:: Extracted data ::

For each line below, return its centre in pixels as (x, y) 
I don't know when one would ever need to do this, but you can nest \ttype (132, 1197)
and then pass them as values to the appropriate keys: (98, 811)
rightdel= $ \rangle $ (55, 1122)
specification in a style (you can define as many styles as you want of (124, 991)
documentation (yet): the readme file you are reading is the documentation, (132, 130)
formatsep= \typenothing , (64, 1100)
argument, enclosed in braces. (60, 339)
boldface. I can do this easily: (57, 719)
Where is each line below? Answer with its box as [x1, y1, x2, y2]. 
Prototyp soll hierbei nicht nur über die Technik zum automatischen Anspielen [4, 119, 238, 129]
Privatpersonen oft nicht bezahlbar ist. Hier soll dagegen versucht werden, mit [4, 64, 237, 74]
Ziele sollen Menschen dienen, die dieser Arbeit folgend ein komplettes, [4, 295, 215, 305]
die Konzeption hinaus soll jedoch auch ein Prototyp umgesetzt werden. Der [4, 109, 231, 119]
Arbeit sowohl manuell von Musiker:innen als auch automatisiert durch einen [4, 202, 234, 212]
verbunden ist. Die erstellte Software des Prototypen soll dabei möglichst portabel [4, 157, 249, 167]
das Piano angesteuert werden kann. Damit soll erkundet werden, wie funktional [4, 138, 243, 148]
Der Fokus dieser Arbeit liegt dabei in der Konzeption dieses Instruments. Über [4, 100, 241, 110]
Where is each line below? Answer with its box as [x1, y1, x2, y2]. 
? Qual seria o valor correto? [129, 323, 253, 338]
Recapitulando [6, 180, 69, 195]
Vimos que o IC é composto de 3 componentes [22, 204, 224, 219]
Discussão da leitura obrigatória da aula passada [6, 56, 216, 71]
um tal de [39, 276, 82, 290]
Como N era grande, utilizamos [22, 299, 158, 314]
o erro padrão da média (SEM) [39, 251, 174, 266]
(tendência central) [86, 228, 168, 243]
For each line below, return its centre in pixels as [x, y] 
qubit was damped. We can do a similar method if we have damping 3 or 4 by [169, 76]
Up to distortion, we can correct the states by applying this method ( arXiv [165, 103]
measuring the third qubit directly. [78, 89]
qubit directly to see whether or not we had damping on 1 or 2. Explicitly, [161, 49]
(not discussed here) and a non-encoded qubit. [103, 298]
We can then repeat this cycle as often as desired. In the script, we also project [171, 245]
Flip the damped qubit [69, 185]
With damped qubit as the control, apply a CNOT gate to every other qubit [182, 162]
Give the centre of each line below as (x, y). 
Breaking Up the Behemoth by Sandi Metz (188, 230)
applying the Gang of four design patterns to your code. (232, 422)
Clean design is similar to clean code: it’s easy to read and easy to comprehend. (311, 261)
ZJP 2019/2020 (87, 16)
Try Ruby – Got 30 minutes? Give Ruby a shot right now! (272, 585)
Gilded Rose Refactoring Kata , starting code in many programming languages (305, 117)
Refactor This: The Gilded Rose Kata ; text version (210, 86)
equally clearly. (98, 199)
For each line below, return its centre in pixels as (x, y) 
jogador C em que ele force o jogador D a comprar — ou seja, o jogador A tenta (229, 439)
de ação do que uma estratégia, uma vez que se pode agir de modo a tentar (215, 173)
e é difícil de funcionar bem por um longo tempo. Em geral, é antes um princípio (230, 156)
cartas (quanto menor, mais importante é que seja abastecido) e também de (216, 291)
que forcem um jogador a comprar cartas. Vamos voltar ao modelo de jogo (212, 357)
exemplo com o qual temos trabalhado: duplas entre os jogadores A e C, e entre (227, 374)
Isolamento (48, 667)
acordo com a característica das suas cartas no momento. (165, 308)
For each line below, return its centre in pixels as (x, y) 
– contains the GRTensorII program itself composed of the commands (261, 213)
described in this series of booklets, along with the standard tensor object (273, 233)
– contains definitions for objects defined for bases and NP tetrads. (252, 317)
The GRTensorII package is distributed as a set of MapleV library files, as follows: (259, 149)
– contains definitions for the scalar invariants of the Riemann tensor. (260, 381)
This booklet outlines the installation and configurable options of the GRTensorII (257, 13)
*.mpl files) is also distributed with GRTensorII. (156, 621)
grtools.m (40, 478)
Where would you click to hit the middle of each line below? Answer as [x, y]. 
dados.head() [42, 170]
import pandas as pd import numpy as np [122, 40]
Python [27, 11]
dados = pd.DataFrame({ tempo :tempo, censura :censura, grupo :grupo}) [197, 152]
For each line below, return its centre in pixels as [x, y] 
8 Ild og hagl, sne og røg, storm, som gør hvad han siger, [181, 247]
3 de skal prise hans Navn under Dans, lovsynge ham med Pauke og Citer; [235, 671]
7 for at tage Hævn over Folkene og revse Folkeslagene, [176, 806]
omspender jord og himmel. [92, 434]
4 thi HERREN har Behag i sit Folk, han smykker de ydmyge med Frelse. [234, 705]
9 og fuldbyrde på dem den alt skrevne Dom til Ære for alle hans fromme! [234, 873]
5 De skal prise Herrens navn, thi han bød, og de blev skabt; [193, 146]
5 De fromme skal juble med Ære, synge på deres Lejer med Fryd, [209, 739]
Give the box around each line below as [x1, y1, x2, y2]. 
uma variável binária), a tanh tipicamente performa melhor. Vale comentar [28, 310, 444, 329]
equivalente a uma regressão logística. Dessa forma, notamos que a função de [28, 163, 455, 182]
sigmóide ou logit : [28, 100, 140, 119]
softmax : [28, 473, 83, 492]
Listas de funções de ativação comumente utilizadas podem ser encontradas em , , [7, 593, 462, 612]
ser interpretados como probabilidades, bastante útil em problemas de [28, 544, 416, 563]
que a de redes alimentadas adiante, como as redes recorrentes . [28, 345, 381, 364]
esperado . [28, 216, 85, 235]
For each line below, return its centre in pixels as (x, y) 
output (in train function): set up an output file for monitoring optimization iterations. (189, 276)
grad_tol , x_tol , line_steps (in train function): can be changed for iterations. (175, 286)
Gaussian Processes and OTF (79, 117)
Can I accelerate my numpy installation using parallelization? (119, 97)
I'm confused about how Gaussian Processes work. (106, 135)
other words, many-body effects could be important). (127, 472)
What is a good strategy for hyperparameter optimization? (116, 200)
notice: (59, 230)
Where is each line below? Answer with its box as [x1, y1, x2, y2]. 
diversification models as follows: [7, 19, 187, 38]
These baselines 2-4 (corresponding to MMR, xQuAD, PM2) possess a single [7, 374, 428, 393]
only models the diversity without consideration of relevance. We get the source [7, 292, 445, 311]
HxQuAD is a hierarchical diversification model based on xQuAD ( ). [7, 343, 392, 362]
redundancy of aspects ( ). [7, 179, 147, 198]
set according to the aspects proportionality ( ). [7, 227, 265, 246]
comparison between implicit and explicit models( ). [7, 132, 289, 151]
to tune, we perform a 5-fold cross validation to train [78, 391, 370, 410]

:::

» **How to complete this task**: The complete data above is to be written out again as it stands.

» **Result of the task**:
For each line below, return its centre in pixels as (x, y) 
I don't know when one would ever need to do this, but you can nest \ttype (132, 1197)
and then pass them as values to the appropriate keys: (98, 811)
rightdel= $ \rangle $ (55, 1122)
specification in a style (you can define as many styles as you want of (124, 991)
documentation (yet): the readme file you are reading is the documentation, (132, 130)
formatsep= \typenothing , (64, 1100)
argument, enclosed in braces. (60, 339)
boldface. I can do this easily: (57, 719)
Where is each line below? Answer with its box as [x1, y1, x2, y2]. 
Prototyp soll hierbei nicht nur über die Technik zum automatischen Anspielen [4, 119, 238, 129]
Privatpersonen oft nicht bezahlbar ist. Hier soll dagegen versucht werden, mit [4, 64, 237, 74]
Ziele sollen Menschen dienen, die dieser Arbeit folgend ein komplettes, [4, 295, 215, 305]
die Konzeption hinaus soll jedoch auch ein Prototyp umgesetzt werden. Der [4, 109, 231, 119]
Arbeit sowohl manuell von Musiker:innen als auch automatisiert durch einen [4, 202, 234, 212]
verbunden ist. Die erstellte Software des Prototypen soll dabei möglichst portabel [4, 157, 249, 167]
das Piano angesteuert werden kann. Damit soll erkundet werden, wie funktional [4, 138, 243, 148]
Der Fokus dieser Arbeit liegt dabei in der Konzeption dieses Instruments. Über [4, 100, 241, 110]
Where is each line below? Answer with its box as [x1, y1, x2, y2]. 
? Qual seria o valor correto? [129, 323, 253, 338]
Recapitulando [6, 180, 69, 195]
Vimos que o IC é composto de 3 componentes [22, 204, 224, 219]
Discussão da leitura obrigatória da aula passada [6, 56, 216, 71]
um tal de [39, 276, 82, 290]
Como N era grande, utilizamos [22, 299, 158, 314]
o erro padrão da média (SEM) [39, 251, 174, 266]
(tendência central) [86, 228, 168, 243]
For each line below, return its centre in pixels as [x, y] 
qubit was damped. We can do a similar method if we have damping 3 or 4 by [169, 76]
Up to distortion, we can correct the states by applying this method ( arXiv [165, 103]
measuring the third qubit directly. [78, 89]
qubit directly to see whether or not we had damping on 1 or 2. Explicitly, [161, 49]
(not discussed here) and a non-encoded qubit. [103, 298]
We can then repeat this cycle as often as desired. In the script, we also project [171, 245]
Flip the damped qubit [69, 185]
With damped qubit as the control, apply a CNOT gate to every other qubit [182, 162]
Give the centre of each line below as (x, y). 
Breaking Up the Behemoth by Sandi Metz (188, 230)
applying the Gang of four design patterns to your code. (232, 422)
Clean design is similar to clean code: it’s easy to read and easy to comprehend. (311, 261)
ZJP 2019/2020 (87, 16)
Try Ruby – Got 30 minutes? Give Ruby a shot right now! (272, 585)
Gilded Rose Refactoring Kata , starting code in many programming languages (305, 117)
Refactor This: The Gilded Rose Kata ; text version (210, 86)
equally clearly. (98, 199)
For each line below, return its centre in pixels as (x, y) 
jogador C em que ele force o jogador D a comprar — ou seja, o jogador A tenta (229, 439)
de ação do que uma estratégia, uma vez que se pode agir de modo a tentar (215, 173)
e é difícil de funcionar bem por um longo tempo. Em geral, é antes um princípio (230, 156)
cartas (quanto menor, mais importante é que seja abastecido) e também de (216, 291)
que forcem um jogador a comprar cartas. Vamos voltar ao modelo de jogo (212, 357)
exemplo com o qual temos trabalhado: duplas entre os jogadores A e C, e entre (227, 374)
Isolamento (48, 667)
acordo com a característica das suas cartas no momento. (165, 308)
For each line below, return its centre in pixels as (x, y) 
– contains the GRTensorII program itself composed of the commands (261, 213)
described in this series of booklets, along with the standard tensor object (273, 233)
– contains definitions for objects defined for bases and NP tetrads. (252, 317)
The GRTensorII package is distributed as a set of MapleV library files, as follows: (259, 149)
– contains definitions for the scalar invariants of the Riemann tensor. (260, 381)
This booklet outlines the installation and configurable options of the GRTensorII (257, 13)
*.mpl files) is also distributed with GRTensorII. (156, 621)
grtools.m (40, 478)
Where would you click to hit the middle of each line below? Answer as [x, y]. 
dados.head() [42, 170]
import pandas as pd import numpy as np [122, 40]
Python [27, 11]
dados = pd.DataFrame({ tempo :tempo, censura :censura, grupo :grupo}) [197, 152]
For each line below, return its centre in pixels as [x, y] 
8 Ild og hagl, sne og røg, storm, som gør hvad han siger, [181, 247]
3 de skal prise hans Navn under Dans, lovsynge ham med Pauke og Citer; [235, 671]
7 for at tage Hævn over Folkene og revse Folkeslagene, [176, 806]
omspender jord og himmel. [92, 434]
4 thi HERREN har Behag i sit Folk, han smykker de ydmyge med Frelse. [234, 705]
9 og fuldbyrde på dem den alt skrevne Dom til Ære for alle hans fromme! [234, 873]
5 De skal prise Herrens navn, thi han bød, og de blev skabt; [193, 146]
5 De fromme skal juble med Ære, synge på deres Lejer med Fryd, [209, 739]
Give the box around each line below as [x1, y1, x2, y2]. 
uma variável binária), a tanh tipicamente performa melhor. Vale comentar [28, 310, 444, 329]
equivalente a uma regressão logística. Dessa forma, notamos que a função de [28, 163, 455, 182]
sigmóide ou logit : [28, 100, 140, 119]
softmax : [28, 473, 83, 492]
Listas de funções de ativação comumente utilizadas podem ser encontradas em , , [7, 593, 462, 612]
ser interpretados como probabilidades, bastante útil em problemas de [28, 544, 416, 563]
que a de redes alimentadas adiante, como as redes recorrentes . [28, 345, 381, 364]
esperado . [28, 216, 85, 235]
For each line below, return its centre in pixels as (x, y) 
output (in train function): set up an output file for monitoring optimization iterations. (189, 276)
grad_tol , x_tol , line_steps (in train function): can be changed for iterations. (175, 286)
Gaussian Processes and OTF (79, 117)
Can I accelerate my numpy installation using parallelization? (119, 97)
I'm confused about how Gaussian Processes work. (106, 135)
other words, many-body effects could be important). (127, 472)
What is a good strategy for hyperparameter optimization? (116, 200)
notice: (59, 230)
Where is each line below? Answer with its box as [x1, y1, x2, y2]. 
diversification models as follows: [7, 19, 187, 38]
These baselines 2-4 (corresponding to MMR, xQuAD, PM2) possess a single [7, 374, 428, 393]
only models the diversity without consideration of relevance. We get the source [7, 292, 445, 311]
HxQuAD is a hierarchical diversification model based on xQuAD ( ). [7, 343, 392, 362]
redundancy of aspects ( ). [7, 179, 147, 198]
set according to the aspects proportionality ( ). [7, 227, 265, 246]
comparison between implicit and explicit models( ). [7, 132, 289, 151]
to tune, we perform a 5-fold cross validation to train [78, 391, 370, 410]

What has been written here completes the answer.